Protect addnode peers during IBD (p2p)

May 28, 2025

https://github.com/bitcoin/bitcoin/pull/32051

The PR branch HEAD was 93b07997e9a38523f5ab850aa32ca57983fd2552 at the time of this review club meeting.

Notes

Motivation

While doing initial block download (IBD) over a fluctuating and slow internet connection in El Salvador, I observed very frequent peer disconnections in the debug log, on the order of 100+ per hour. These disconnections were often of manually added “addnode” peers, and logged as Peer is stalling block download, disconnecting <peer>. Ping requests to these peers often took 20-100 seconds.

Even after IBD was completed, addnode peer disconnections still happened:

Timeout downloading block <hex>, disconnecting <peer>

Discussion

When an addnode peer is disconnected by the IBD headers/blocks download timeout or stalling logic, ThreadOpenAddedConnections attempts to immediately reconnect it – unless “onetry” was passed to the addnode RPC – up to the limit of 8 addnode connections. This limit is separate from the regular peer connection limits.

ThreadOpenAddedConnections will continue to attempt reconnection of the disconnected addnode peer until it succeeds.

When these disconnection/reconnection cycles happen frequently with addnode peers, it is likely network, resource and time intensive. This is particularly true for I2P peers, as these involve destroying and rebuilding 2 tunnels for each peer connection. It seems worth avoiding this if it is straightforward to do so.

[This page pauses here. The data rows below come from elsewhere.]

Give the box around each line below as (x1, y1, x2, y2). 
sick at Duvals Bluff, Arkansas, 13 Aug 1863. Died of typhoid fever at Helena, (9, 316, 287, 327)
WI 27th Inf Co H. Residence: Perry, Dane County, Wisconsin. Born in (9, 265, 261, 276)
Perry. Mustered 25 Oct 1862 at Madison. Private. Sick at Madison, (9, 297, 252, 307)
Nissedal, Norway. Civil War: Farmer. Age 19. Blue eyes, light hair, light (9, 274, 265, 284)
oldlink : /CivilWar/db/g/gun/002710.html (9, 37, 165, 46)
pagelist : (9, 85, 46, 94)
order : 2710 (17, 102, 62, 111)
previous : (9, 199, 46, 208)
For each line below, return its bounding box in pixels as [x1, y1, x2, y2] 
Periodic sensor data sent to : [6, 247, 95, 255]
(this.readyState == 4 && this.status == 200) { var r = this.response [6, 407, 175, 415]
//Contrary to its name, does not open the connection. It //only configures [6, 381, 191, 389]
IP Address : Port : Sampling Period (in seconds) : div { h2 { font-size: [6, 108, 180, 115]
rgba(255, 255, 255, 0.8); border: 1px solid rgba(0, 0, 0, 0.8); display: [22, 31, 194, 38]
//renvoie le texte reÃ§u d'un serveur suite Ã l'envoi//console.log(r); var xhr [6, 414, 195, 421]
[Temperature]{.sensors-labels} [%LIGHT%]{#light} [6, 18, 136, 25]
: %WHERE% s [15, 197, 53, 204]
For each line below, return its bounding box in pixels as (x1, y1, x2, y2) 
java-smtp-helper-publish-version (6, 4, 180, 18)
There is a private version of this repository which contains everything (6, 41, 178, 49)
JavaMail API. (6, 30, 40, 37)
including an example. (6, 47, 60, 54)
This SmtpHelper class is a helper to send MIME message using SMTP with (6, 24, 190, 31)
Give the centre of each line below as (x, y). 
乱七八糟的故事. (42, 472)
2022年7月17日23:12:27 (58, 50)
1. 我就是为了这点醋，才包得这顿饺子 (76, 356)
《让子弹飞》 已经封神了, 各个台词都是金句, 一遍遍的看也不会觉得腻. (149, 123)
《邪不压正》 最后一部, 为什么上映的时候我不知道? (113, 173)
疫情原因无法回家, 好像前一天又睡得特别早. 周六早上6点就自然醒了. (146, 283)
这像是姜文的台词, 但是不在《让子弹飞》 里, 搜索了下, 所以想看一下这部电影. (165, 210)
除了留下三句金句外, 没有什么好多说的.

Automatic (non-addnode) peers are also disconnected by the same logic, but they are a different category and case (non-protected peers, no immediate connection/reconnection) that would require monitoring over time to adjust the timeouts accordingly. Martin Zumsande was looking into optimizing this (see https://bitcoin-irc.chaincode.com/bitcoin-core-dev/2025-01-22#1083993): “The challenge is to distinguish this situation from making things worse for fast/reliable connections that just have some slow peers which should be disconnected.”

The goal of this pull request is thus to avoid unnecessary frequent disconnections and immediate reconnections of addnode peers, both during IBD and afterwards.

Approach

The first commit, “p2p: protect addnode peers during IBD”, provides addnode peers the max BLOCK_STALLING_TIMEOUT_MAX value of 64 seconds for the IBD stalling logic (“Peer is stalling block download”) in src/net_processing.cpp.
The second commit, “p2p: don’t disconnect addnode peers for block download timeout”, proposes to protect addnode peers from disconnection. Review feedback suggested that we also clear their block requests, so that these blocks can be requested from other peers.
The third commit, “p2p: don’t disconnect addnode peers for slow initial-headers-sync”, proposes the same protection for addnode peers that we currently already provide to peers with NetPermissionFlags::NoBan permission.
The fourth commit, “rpc, doc: update addnode documentation”, updates the RPC addnode help documentation.

Questions

Did you review the PR? Concept ACK, approach ACK, tested ACK, or NACK? What was your review approach?
What is an addnode peer? How can you specify them to your node?
Do you provide addnode peers to the node(s) that you run? Why or why not? What kind of peers do you choose?
What is a fundamental protection that addnode peers can provide to your node?
What do you think of the review suggestion to rate peers and use that to scale the number of blocks we request from them?
One reviewer suggested clearing block requests instead of disconnecting peers. How would you implement this?
How is the test coverage for the code affected by this change? Can you think of any tests that would be worthwhile adding?

Erratum

Attendee stringintech correctly identified that the addnode code was introduced by Satoshi, namely in commit e66ec79b.